5. Cold-Start in Active Data Acquisition and Preference Learning
Active learning strategies originally rely on classifier uncertainty to drive querying, but in the absence of any labeled data (cold-start), alternative selection metrics are required. One approach proxies informativeness by the loss from a self-supervised pre-trained LLM: masked LLMing (MLM) loss from BERT is used to rank unlabeled samples, leading to more rapid accuracy gains and fewer annotation rounds than traditional procedures (Yuan et al., 2020). In active preference learning for socio-economic systems, cold-start is addressed with a self-supervised PCA-based pseudo-labeling phase, generating pairwise preference labels from principal component projections, which "warms up" an XGBoost-based classifier before the active acquisition loop. This hybrid increases sample efficiency and outperforms random or uncertainty sampling baselines (Fayaz-Bakhsh et al., 7 Aug 2025).

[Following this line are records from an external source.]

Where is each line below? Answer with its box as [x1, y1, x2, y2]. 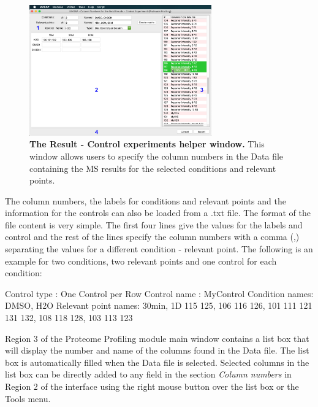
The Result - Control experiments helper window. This [29, 138, 265, 150]
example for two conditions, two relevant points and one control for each [5, 254, 277, 267]
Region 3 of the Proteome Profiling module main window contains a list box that [5, 331, 309, 344]
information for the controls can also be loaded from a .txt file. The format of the [5, 206, 311, 219]
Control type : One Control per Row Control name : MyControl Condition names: [5, 287, 314, 300]
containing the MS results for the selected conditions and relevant [29, 161, 276, 174]
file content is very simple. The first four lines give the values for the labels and [5, 218, 303, 231]
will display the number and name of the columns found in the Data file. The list [5, 344, 309, 357]
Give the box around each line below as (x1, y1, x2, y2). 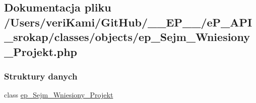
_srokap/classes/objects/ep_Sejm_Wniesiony (4, 29, 250, 44)
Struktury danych (4, 69, 78, 82)
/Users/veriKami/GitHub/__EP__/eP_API (4, 14, 252, 29)
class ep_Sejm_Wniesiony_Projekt (4, 89, 113, 100)
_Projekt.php (4, 43, 77, 59)
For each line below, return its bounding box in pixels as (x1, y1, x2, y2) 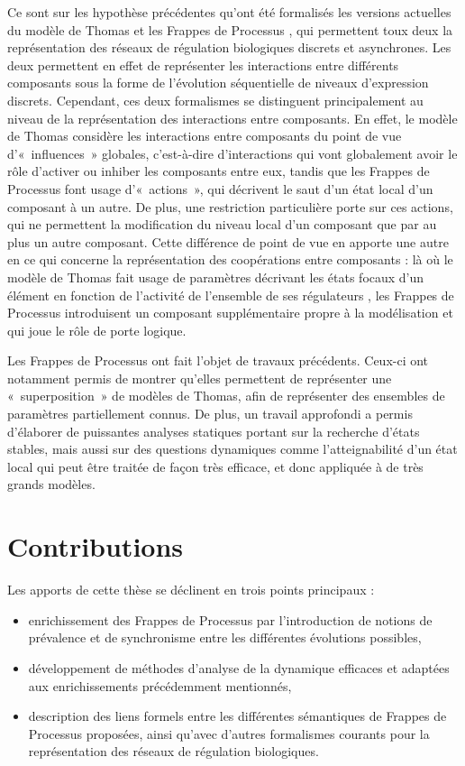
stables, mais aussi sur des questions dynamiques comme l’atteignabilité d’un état (7, 439, 458, 458)
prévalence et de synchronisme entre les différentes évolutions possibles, (28, 628, 422, 647)
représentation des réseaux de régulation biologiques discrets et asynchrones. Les (7, 38, 451, 57)
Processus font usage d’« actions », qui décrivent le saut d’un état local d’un (7, 179, 433, 198)
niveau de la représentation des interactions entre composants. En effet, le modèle (7, 108, 458, 127)
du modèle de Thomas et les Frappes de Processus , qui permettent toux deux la (7, 20, 453, 39)
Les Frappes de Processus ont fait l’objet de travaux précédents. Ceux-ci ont (7, 351, 429, 370)
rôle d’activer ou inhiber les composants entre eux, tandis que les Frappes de (7, 162, 430, 180)
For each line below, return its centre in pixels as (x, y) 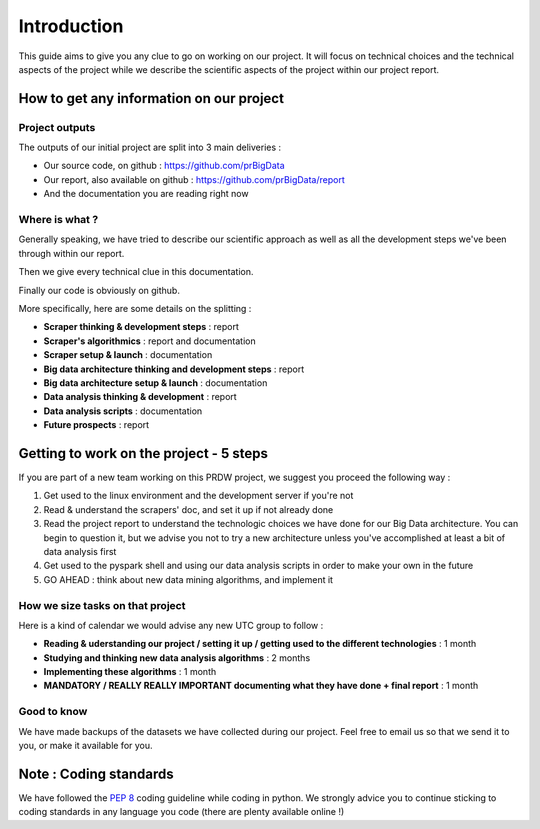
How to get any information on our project (151, 98)
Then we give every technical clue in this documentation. (136, 272)
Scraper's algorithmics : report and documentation (149, 341)
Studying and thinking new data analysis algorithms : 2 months (177, 657)
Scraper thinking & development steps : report (141, 327)
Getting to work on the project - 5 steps (143, 453)
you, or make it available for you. (86, 745)
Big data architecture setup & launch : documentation (155, 382)
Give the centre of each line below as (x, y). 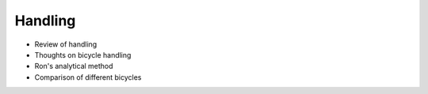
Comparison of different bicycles (88, 77)
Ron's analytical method (74, 66)
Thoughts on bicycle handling (83, 55)
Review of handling (66, 44)
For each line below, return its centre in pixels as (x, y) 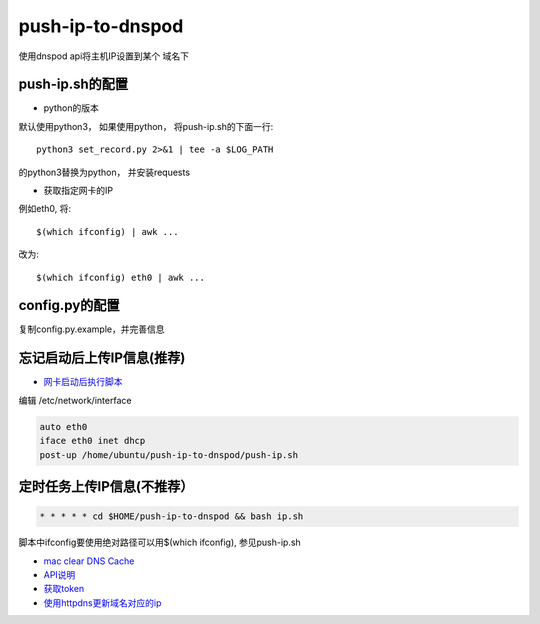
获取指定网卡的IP (78, 191)
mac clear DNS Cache (89, 561)
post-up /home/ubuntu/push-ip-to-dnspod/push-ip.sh (169, 454)
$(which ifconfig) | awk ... (107, 231)
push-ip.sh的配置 (73, 84)
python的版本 (71, 108)
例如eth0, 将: (45, 209)
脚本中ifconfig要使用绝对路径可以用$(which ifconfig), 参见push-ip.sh (160, 542)
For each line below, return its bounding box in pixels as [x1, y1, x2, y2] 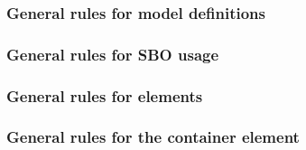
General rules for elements [6, 84, 203, 107]
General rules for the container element [6, 126, 300, 148]
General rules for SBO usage [6, 42, 219, 65]
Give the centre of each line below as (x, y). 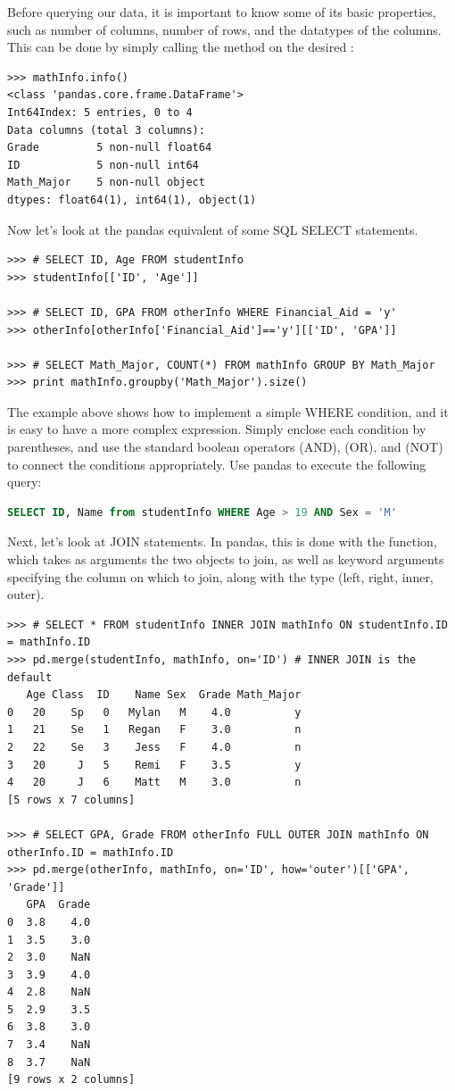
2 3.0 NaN (49, 958)
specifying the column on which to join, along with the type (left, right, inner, (220, 576)
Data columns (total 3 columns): (106, 130)
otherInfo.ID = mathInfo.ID (91, 852)
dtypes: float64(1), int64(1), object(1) (132, 200)
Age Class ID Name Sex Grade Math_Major (164, 695)
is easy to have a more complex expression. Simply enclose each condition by (217, 429)
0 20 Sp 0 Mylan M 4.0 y (154, 712)

6. Open Challenges and Future Research Directions
Fundamental questions remain regarding the generalizability of cold-start strategies across algorithmic paradigms and their optimal integration with side-information, cross-domain knowledge, and adaptive resource allocation. Notable problems include the extension of targeting and pseudo-labelling methods to algorithms beyond ICF (e.g., neural networks, content-based and hybrid models), more sophisticated combinatorial optimization for end-user transfer, orchestrated multi-region resource scheduling, and adaptive pooling for highly transient or bursty workloads. Cost–benefit analysis, domain adaptation, and explicit handling of popularity and semantic gaps are critical for translating research results into practical, scalable deployments.

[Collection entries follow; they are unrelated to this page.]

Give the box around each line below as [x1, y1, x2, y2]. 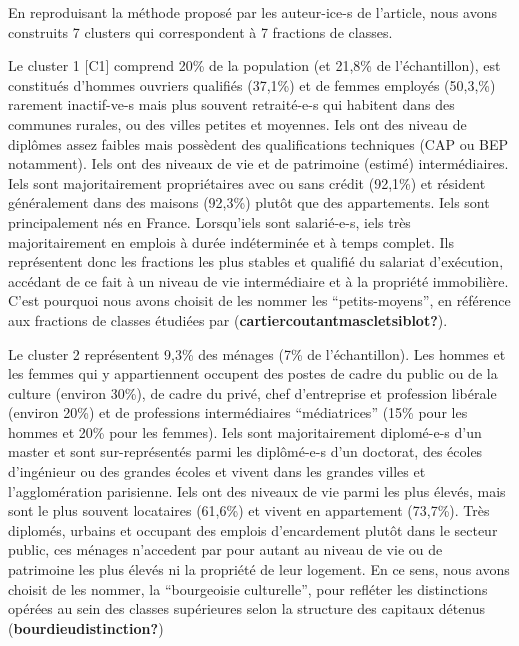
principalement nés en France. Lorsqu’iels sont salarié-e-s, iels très [8, 211, 411, 232]
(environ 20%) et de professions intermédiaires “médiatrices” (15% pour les [8, 402, 468, 423]
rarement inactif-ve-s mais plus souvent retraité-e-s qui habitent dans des [8, 94, 455, 115]
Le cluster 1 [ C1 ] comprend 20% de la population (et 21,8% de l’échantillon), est [8, 55, 501, 76]
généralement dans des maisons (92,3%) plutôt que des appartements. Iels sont [8, 192, 490, 213]
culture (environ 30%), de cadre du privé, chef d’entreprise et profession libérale [8, 382, 497, 403]
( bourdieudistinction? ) [8, 617, 164, 638]
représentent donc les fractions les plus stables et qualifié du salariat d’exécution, [8, 251, 504, 272]
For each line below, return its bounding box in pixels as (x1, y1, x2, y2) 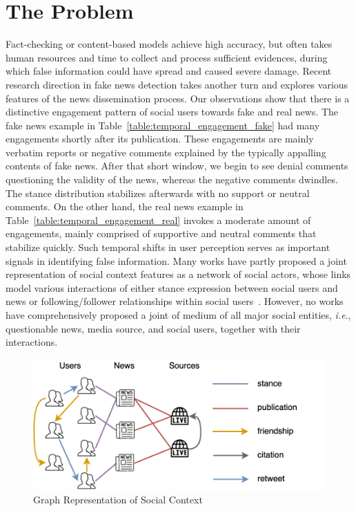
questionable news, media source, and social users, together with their (6, 321, 301, 335)
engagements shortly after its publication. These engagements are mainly (6, 131, 314, 146)
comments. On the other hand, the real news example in (6, 199, 244, 214)
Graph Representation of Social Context (33, 492, 203, 507)
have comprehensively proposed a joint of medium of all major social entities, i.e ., (6, 308, 351, 322)
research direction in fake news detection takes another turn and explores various (6, 77, 348, 91)
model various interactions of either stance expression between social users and (6, 280, 338, 295)
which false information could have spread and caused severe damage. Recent (6, 64, 332, 78)
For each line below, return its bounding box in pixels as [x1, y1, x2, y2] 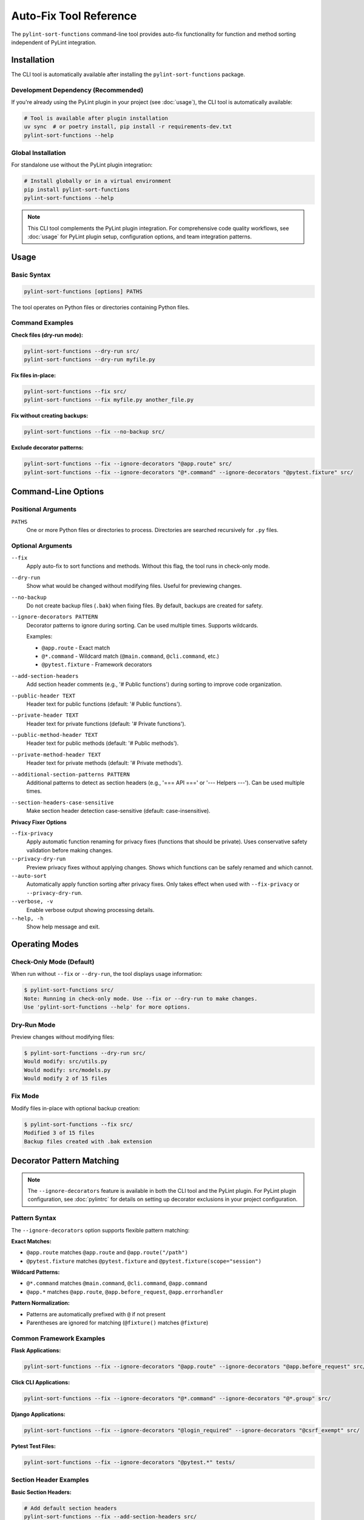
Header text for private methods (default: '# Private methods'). [26, 759, 183, 767]
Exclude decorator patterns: [11, 444, 84, 451]
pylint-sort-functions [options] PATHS [24, 288, 143, 295]
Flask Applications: [11, 1347, 61, 1354]
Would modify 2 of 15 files [24, 1075, 107, 1082]
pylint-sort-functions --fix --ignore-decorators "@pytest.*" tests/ [24, 1459, 235, 1466]
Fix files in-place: [11, 371, 56, 379]
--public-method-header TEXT [11, 731, 98, 739]

7. Summary Table: Cold-Start Strategies and Domains
Domain | Principal Cold-Start Strategy | Key Outcome/Metric |
---|---|---|
Recommender systems | Low-degree user targeting, meta-learning | Increased exposure; lower MAE |
Serverless computing | Pool-based pre-warming, predictive autoscaling | Up to 85% P99 latency reduction |
LLM serving (serverless) | Pipeline parallelism, worker-level optimization | 4.7× lower TTFT; higher SLO success |
Bundle/item recommendation | Diffusion modeling, mixture-of-experts | Up to 0.1027 gain in Recall@20 |
Active learning / preference | Self-supervised pseudo-labeling, MLM loss ranking | Higher accuracy, fewer queries |
End-user cross-platform transfer | Preference distribution alignment (MMD/Wasserstein) | Fast regret decay, optimal transfer |
This field continues to advance as research clarifies the algorithmic, architectural, and operational dimensions of the cold-start problem, yielding increasingly targeted and theoretically grounded strategies for a wide range of applications.